Exercise aim: What lines in the data below mention the string "Sepal"? Copy them out.

Data shown:
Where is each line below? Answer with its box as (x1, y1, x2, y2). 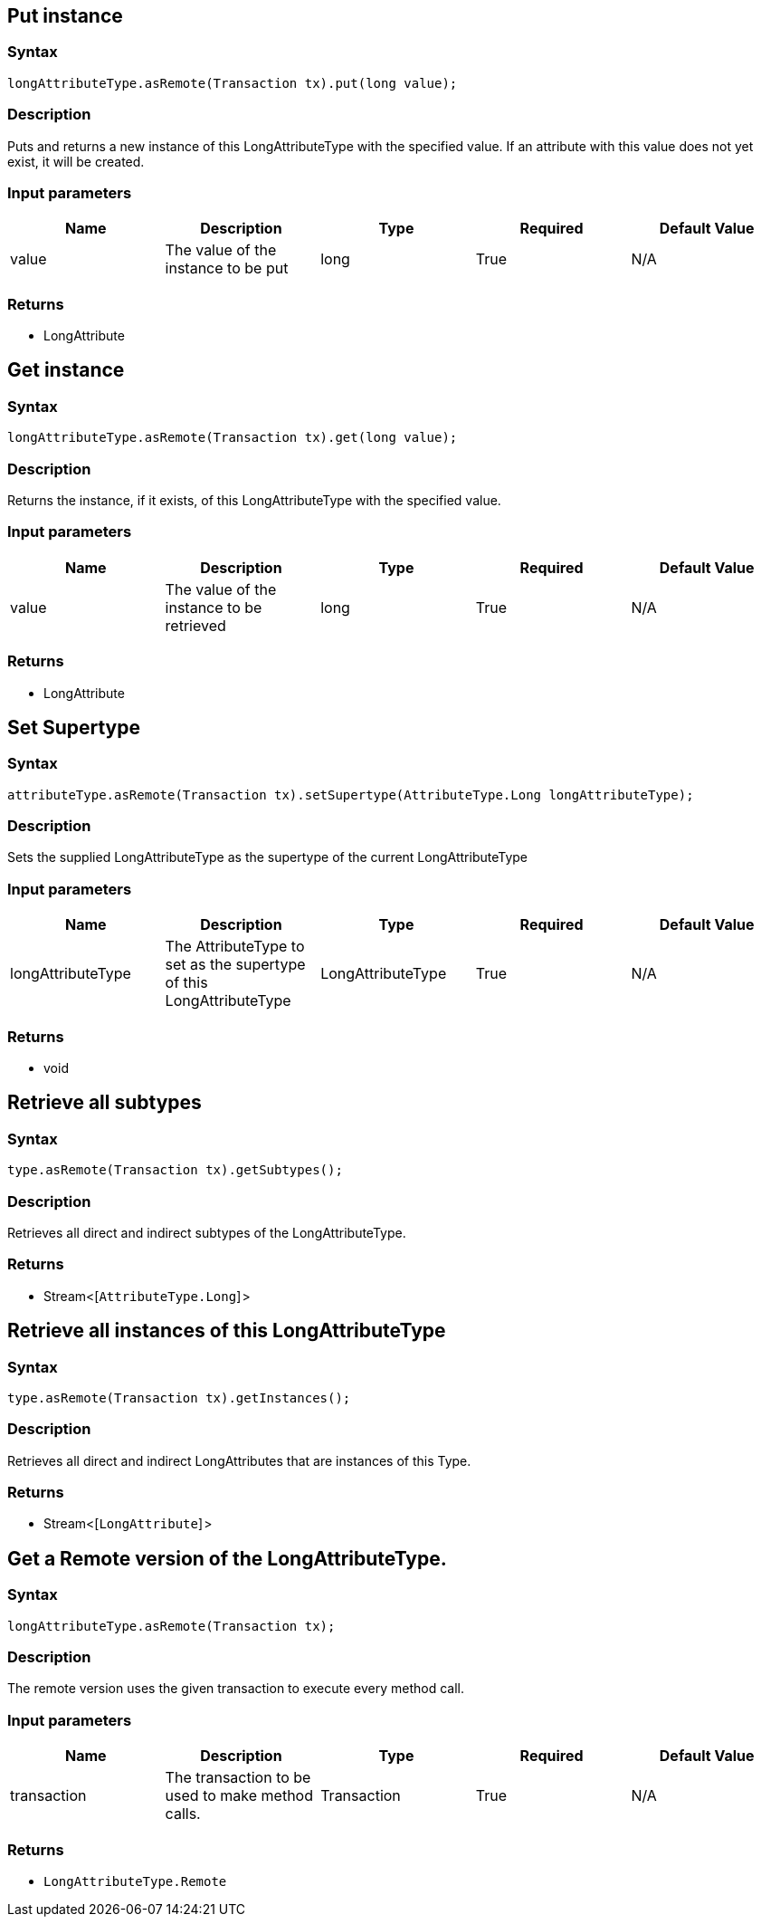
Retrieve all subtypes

==

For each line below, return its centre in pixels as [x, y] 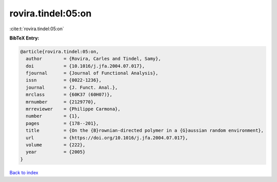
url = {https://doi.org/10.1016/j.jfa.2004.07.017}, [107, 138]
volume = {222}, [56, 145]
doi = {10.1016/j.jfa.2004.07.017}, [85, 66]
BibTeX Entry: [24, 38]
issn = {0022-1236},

* * *

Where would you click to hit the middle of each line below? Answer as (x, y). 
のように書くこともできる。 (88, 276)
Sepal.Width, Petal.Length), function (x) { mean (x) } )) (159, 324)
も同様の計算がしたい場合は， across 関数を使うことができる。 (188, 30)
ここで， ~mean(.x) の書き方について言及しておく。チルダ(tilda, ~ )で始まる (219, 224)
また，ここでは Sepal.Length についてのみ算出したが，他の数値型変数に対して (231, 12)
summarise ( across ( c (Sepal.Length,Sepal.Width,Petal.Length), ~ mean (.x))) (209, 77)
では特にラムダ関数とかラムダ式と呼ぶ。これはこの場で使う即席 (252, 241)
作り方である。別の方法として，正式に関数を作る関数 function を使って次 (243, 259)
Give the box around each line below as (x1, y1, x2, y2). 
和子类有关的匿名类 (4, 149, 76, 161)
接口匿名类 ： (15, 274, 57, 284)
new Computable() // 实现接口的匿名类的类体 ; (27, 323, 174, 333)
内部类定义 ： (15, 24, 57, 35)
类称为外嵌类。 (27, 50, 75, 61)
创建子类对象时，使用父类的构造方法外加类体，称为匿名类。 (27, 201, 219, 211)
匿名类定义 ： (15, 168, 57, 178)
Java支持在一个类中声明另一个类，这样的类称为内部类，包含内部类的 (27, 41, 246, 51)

Response box:
Sepal.Width, Petal.Length), function (x) { mean (x) } )) (159, 324)
また，ここでは Sepal.Length についてのみ算出したが，他の数値型変数に対して (231, 12)
summarise ( across ( c (Sepal.Length,Sepal.Width,Petal.Length), ~ mean (.x))) (209, 77)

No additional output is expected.